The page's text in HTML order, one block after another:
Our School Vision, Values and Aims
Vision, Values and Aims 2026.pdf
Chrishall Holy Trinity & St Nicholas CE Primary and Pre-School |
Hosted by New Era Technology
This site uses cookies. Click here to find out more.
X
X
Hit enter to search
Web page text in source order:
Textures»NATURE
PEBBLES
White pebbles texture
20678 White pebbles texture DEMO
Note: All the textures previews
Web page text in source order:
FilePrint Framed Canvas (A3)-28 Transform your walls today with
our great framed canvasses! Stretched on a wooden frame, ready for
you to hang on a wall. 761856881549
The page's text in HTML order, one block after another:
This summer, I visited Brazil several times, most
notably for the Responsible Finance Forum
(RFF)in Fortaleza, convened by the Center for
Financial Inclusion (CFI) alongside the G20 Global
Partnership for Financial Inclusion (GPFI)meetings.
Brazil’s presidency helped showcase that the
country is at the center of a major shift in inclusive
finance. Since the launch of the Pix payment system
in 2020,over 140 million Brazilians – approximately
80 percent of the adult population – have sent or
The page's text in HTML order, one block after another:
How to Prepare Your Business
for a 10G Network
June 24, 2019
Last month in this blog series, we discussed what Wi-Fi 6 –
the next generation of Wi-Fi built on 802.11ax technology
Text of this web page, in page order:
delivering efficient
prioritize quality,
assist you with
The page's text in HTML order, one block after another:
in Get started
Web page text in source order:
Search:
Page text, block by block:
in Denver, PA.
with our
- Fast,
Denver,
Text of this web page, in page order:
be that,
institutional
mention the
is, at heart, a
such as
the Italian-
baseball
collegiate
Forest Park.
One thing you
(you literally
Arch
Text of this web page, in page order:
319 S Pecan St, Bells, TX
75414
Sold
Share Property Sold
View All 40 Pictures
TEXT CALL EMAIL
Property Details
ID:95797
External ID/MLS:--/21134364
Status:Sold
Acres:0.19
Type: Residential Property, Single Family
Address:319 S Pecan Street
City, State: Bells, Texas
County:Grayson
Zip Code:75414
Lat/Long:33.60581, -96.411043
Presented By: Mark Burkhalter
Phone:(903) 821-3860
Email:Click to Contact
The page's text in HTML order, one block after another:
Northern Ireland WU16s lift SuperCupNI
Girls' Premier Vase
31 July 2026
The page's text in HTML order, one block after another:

■ EXERCISE DETAILS ■
Give the records again, complete and exact.

■ COMPLETED TASK ■
The page's text in HTML order, one block after another:
Our School Vision, Values and Aims
Vision, Values and Aims 2026.pdf
Chrishall Holy Trinity & St Nicholas CE Primary and Pre-School |
Hosted by New Era Technology
This site uses cookies. Click here to find out more.
X
X
Hit enter to search
Web page text in source order:
Textures»NATURE
PEBBLES
White pebbles texture
20678 White pebbles texture DEMO
Note: All the textures previews
Web page text in source order:
FilePrint Framed Canvas (A3)-28 Transform your walls today with
our great framed canvasses! Stretched on a wooden frame, ready for
you to hang on a wall. 761856881549
The page's text in HTML order, one block after another:
This summer, I visited Brazil several times, most
notably for the Responsible Finance Forum
(RFF)in Fortaleza, convened by the Center for
Financial Inclusion (CFI) alongside the G20 Global
Partnership for Financial Inclusion (GPFI)meetings.
Brazil’s presidency helped showcase that the
country is at the center of a major shift in inclusive
finance. Since the launch of the Pix payment system
in 2020,over 140 million Brazilians – approximately
80 percent of the adult population – have sent or
The page's text in HTML order, one block after another:
How to Prepare Your Business
for a 10G Network
June 24, 2019
Last month in this blog series, we discussed what Wi-Fi 6 –
the next generation of Wi-Fi built on 802.11ax technology
Text of this web page, in page order:
delivering efficient
prioritize quality,
assist you with
The page's text in HTML order, one block after another:
in Get started
Web page text in source order:
Search:
Page text, block by block:
in Denver, PA.
with our
- Fast,
Denver,
Text of this web page, in page order:
be that,
institutional
mention the
is, at heart, a
such as
the Italian-
baseball
collegiate
Forest Park.
One thing you
(you literally
Arch
Text of this web page, in page order:
319 S Pecan St, Bells, TX
75414
Sold
Share Property Sold
View All 40 Pictures
TEXT CALL EMAIL
Property Details
ID:95797
External ID/MLS:--/21134364
Status:Sold
Acres:0.19
Type: Residential Property, Single Family
Address:319 S Pecan Street
City, State: Bells, Texas
County:Grayson
Zip Code:75414
Lat/Long:33.60581, -96.411043
Presented By: Mark Burkhalter
Phone:(903) 821-3860
Email:Click to Contact
The page's text in HTML order, one block after another:
Northern Ireland WU16s lift SuperCupNI
Girls' Premier Vase
31 July 2026
The page's text in HTML order, one block after another:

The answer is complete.